Seafood mislabeling distorts the true abundance of fish in the sea, defrauds consumers, and can also cause unwanted exposure to harmful pollutants. By combining genetic data with analyses of total mercury content, we have investigated how species substitutions and fishery-stock substitutions obscure mercury contamination in Patagonian toothfish (Dissostichus eleginoides), also known as "Chilean sea bass". Patagonian toothfish show wide variation in mercury concentrations such that consumers may be exposed to either acceptable or unacceptable levels of mercury depending on the geographic origins of the fish and the allowable limits of different countries. Most notably, stocks of Patagonian toothfish in Chile accumulate significantly more mercury than stocks closer to the South Pole, including the South Georgia/Shag Rocks stock, a fishery certified by the Marine Stewardship Council (MSC) as sustainably fished. Consistent with the documented geography of mercury contamination, our analysis showed that, on average, retail fish labeled as MSC-certified Patagonian toothfish had only half the mercury of uncertified fish.

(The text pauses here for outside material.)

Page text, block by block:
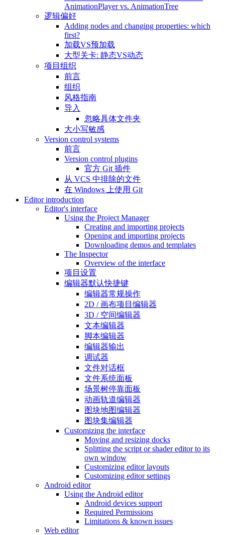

However, consideration of genetic data that were informative about seafood substitutions revealed a complex pattern of contamination hidden from consumers: species substitutions artificially inflated the expected difference in mercury levels between MSC-certified and uncertified fish whereas fishery stock substitutions artificially reduced the expected difference in mercury content between MSC-certified and uncertified fish that were actually D. eleginoides. Among MSC-certified fish that were actually D. eleginoides, several with exogenous mtDNA haplotypes (i.e., not known from the certified fishery) had mercury concentrations on par with uncertified fish from Chile. Overall, our analysis of mercury was consistent with inferences from the genetic data about the geographic origins of the fish, demonstrated the potential negative impact of seafood mislabeling on unwanted mercury exposure for consumers, and showed that fishery-stock substitutions may expose consumers to significantly greater mercury concentrations in retail-acquired fish than species substitutions.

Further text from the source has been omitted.